Culturally, the government has introduced policies to preserve and promote Tujia and Miao heritage through museum projects, intangible cultural heritage protection, and the revitalization of traditional festivals and handicrafts. This cultural revival not only strengthens ethnic identity but also supports tourism and cultural industries.

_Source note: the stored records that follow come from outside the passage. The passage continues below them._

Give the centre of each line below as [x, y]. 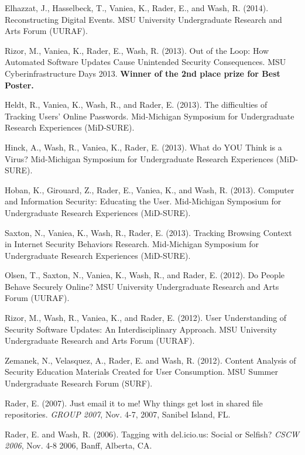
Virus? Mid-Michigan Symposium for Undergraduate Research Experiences [139, 158]
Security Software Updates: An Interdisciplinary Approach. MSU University [141, 329]
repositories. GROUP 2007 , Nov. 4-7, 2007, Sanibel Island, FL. [118, 414]
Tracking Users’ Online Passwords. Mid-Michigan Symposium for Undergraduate [150, 116]
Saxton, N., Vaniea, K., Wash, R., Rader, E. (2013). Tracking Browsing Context [148, 232]
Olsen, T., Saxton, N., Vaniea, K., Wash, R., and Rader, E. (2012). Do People [145, 275]
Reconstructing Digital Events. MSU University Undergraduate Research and [143, 19]
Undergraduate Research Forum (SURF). [79, 383]
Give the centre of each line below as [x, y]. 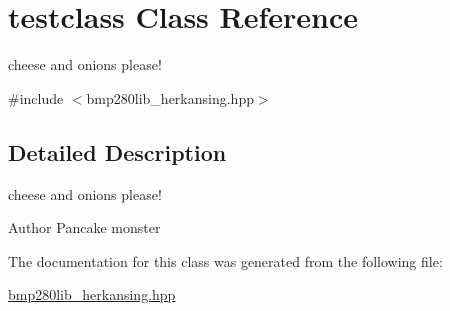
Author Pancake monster [84, 227]
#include [36, 97]
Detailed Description [117, 151]
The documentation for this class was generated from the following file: [225, 260]
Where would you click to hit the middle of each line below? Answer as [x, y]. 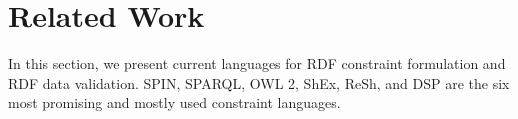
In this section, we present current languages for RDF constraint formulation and [257, 63]
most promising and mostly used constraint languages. [174, 102]
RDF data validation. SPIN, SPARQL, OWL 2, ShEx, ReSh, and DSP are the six [259, 82]
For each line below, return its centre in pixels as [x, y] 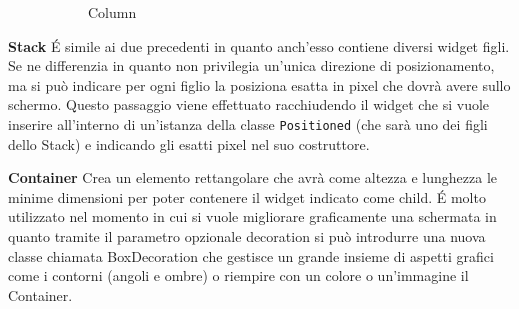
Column [112, 12]
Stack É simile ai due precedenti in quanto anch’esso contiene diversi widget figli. [259, 45]
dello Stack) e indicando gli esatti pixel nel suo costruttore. [189, 143]
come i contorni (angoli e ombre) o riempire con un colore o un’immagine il [238, 275]
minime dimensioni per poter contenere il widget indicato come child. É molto [247, 196]
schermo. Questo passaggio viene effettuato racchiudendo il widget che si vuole [249, 104]
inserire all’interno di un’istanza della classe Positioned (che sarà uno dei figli [248, 123]
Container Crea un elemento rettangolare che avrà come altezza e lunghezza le [252, 177]
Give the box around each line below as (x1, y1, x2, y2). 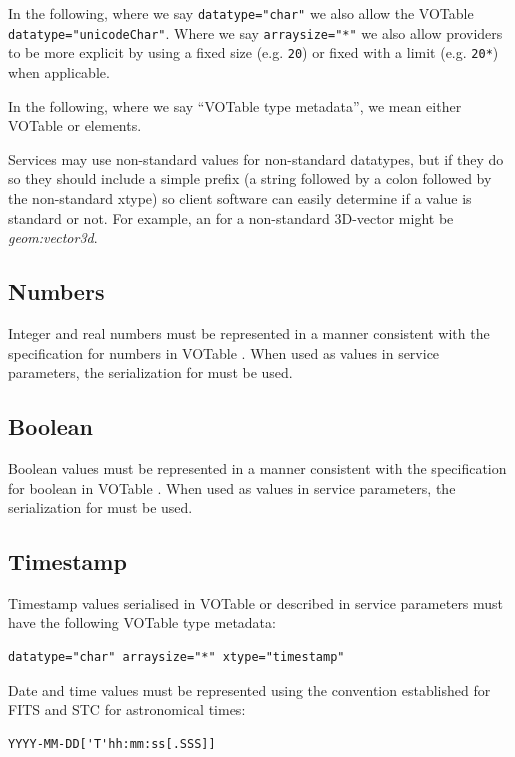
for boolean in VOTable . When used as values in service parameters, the (8, 477, 456, 498)
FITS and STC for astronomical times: (8, 699, 246, 720)
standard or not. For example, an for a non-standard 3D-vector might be (8, 207, 454, 228)
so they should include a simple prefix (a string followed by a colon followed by (8, 168, 492, 189)
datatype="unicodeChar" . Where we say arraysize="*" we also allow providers (8, 22, 503, 43)
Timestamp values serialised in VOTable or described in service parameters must (8, 592, 504, 613)
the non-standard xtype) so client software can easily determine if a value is (8, 187, 472, 208)
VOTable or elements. (8, 115, 142, 136)
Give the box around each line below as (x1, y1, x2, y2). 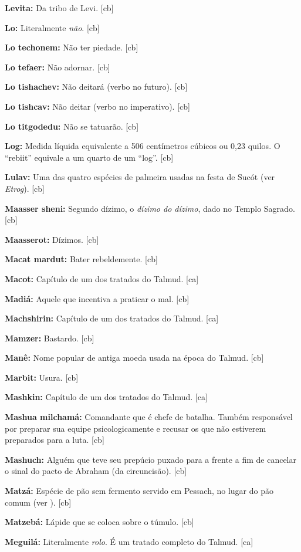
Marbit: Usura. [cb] (5, 371, 79, 383)
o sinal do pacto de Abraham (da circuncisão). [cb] (5, 465, 187, 477)
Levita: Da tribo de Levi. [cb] (5, 2, 114, 13)
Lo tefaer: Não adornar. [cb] (5, 60, 110, 73)
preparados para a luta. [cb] (5, 434, 104, 446)
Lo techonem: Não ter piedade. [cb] (5, 41, 138, 53)
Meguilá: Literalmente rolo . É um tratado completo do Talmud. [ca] (5, 535, 253, 547)
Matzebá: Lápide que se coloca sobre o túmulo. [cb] (5, 516, 194, 528)
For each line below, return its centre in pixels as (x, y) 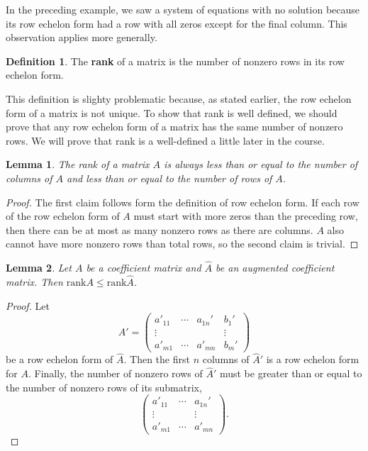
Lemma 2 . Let (39, 268)
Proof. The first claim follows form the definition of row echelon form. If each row (183, 202)
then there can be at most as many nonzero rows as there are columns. (160, 229)
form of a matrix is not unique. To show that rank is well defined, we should (172, 112)
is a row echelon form (313, 359)
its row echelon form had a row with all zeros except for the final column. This (177, 23)
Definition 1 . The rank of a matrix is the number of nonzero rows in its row (175, 61)
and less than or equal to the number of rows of (169, 178)

Overall, modern reforms in Xiangxi reflect a transition from traditional rural development toward a more balanced, sustainable, and culturally distinctive modernization path. The prefecture continues to evolve through improved living standards, diversified industries, and a strategic focus on both innovation and heritage preservation.

===Crop production===
Xiangxi's agricultural sector has developed a diverse and well-structured production system. Traditional grain crops such as rice, wheat, corn, and soybeans remain the foundation of regional agriculture, supporting both local consumption and commercial output. In addition to food crops, Xiangxi produces a wide range of industrial and cash crops. Wood, tobacco leaves, and various types of fiber crops contribute to the region's processing industries, supplying raw materials for the production of cigarettes, yarn, and cloth. Modern agricultural inputs such as chemical fertilizers and the region's expanding electricity supply further enhance productivity, while cement and timber support rural infrastructure and construction needs.

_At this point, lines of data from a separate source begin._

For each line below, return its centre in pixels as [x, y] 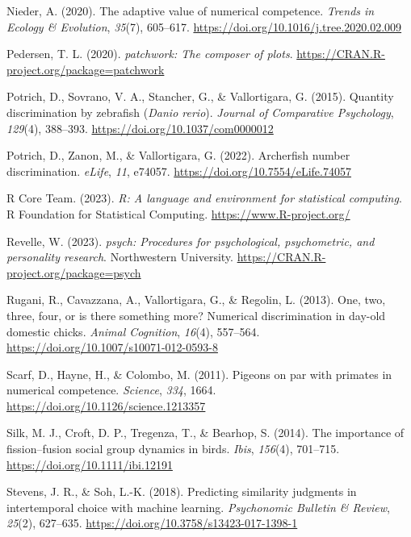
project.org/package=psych [74, 272]
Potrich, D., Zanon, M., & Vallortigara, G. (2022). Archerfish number [178, 155]
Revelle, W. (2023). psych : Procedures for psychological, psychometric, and [191, 241]
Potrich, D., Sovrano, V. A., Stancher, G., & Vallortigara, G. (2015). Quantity [200, 96]
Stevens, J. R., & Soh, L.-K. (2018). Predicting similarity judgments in [182, 491]
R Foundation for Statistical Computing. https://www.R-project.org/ [178, 213]
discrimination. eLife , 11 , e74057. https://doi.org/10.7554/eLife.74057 [179, 171]
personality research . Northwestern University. [120, 257]
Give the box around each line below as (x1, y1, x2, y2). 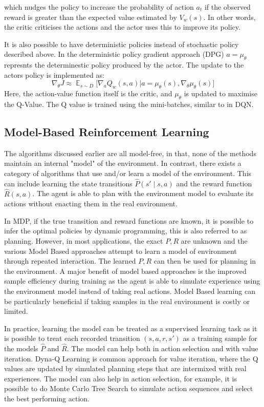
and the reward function (176, 178, 252, 188)
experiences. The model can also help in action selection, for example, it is (4, 373, 237, 383)
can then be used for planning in (153, 255, 256, 266)
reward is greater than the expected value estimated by (4, 11, 177, 22)
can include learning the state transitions (4, 178, 133, 188)
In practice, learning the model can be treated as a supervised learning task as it (4, 323, 257, 333)
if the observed (204, 2, 251, 12)
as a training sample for (183, 333, 257, 344)
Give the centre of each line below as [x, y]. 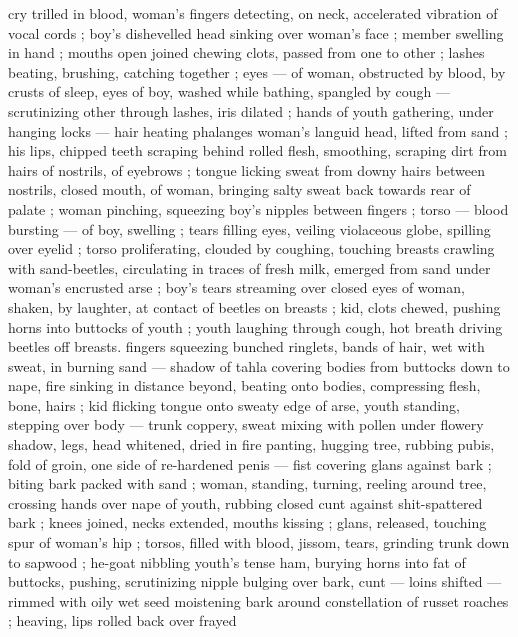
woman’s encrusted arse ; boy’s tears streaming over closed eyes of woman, [236, 287]
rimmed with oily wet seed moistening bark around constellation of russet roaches [258, 600]
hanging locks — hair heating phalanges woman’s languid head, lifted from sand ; [258, 130]
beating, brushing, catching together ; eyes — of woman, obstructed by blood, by [257, 71]
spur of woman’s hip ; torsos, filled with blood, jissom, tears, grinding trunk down [259, 542]
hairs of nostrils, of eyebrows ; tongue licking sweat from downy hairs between [247, 169]
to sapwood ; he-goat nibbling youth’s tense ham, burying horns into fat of [237, 561]
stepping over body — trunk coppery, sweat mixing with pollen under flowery [246, 424]

In recent years, Xiangxi has also promoted characteristic agriculture—including high-quality rice, tea, Chinese medicinal herbs, edible fungi, and ecological livestock breeding—aiming to upgrade traditional farming into more market-oriented, high-value industries. These agricultural reforms not only diversify rural economic activities but also strengthen the prefecture's integration of agriculture with processing, logistics, and tourism, forming a more efficient and sustainable agricultural economy.

== Administration ==

Map
Jishou (city) Luxi County Fenghuang County Huayuan County Baojing County Guzhang County Yongshun County Longshan County
| English | Chinese | Pinyin | Miao | Tujia | Area | Subdivisions |  |  |  |  |
| Subdistricts | Towns | Townships | Districts | Villages |
| Xiangxi Tujia Miao Autonomous Zone | 湘西土家族 苗族自治州 | Xiāngxī Tǔjiāzú Miáozú Zìzhìzhōu | Xangdxid tutjadcul maolcul zibzhibzhoud | Xianxxix bifzivkar befkar zifzifzoux | 15462.30 | 7 | 69 | 89 | 183 | 1967 |
| Jishou City | 吉首市 | Jíshǒu Shì | Jib Soud | Jirsouv sif | 1062.46 | 4 | 5 | 7 | 38 | 138 |
| Luxi County | 泸溪县 | Lúxī Xiàn | Lioux Kid | Lurqir xianf | 1568.65 |  | 8 | 7 | 16 | 134 |
| Fenghuang County | 凤凰县 | Fènghuáng Xiàn | Jib Zhes | Fongrhuanr xianf | 1751.10 |  | 9 | 15 | 15 | 344 |
| Huayuan County | 花垣县 | Huāyuán Xiàn | Jib Yox | Huaxyanr xianf | 1111.12 |  | 8 | 10 | 19 | 288 |
| Baojing County | 保靖县 | Bǎojìng Xiàn | Jib Yal | Baovjinf xianf | 1745.88 |  | 10 | 6 | 16 | 198 |
| Guzhang County | 古丈县 | Gǔzhàng Xiàn | Bloud Nhol | Guvzanf xianf | 1286.23 |  | 6 | 6 | 18 | 140 |
| Yongshun County | 永顺县 | Yǒngshùn Xiàn | Mongl Dongs | Yinvsunf xianf | 3809.69 |  | 12 | 18 | 33 | 291 |
| Longshan County | 龙山县 | Lóngshān Xiàn | Gheul Rongx | Longrsanx xianf | 3127.16 | 3 | 11 | 20 | 28 | 434 |

==Government==

The current Communist Party Secretary of Xiangxi Tujia and Miao Autonomous Prefecture is Liu Tao, while the incumbent acting Prefectural Mayor is Shang Shenglong.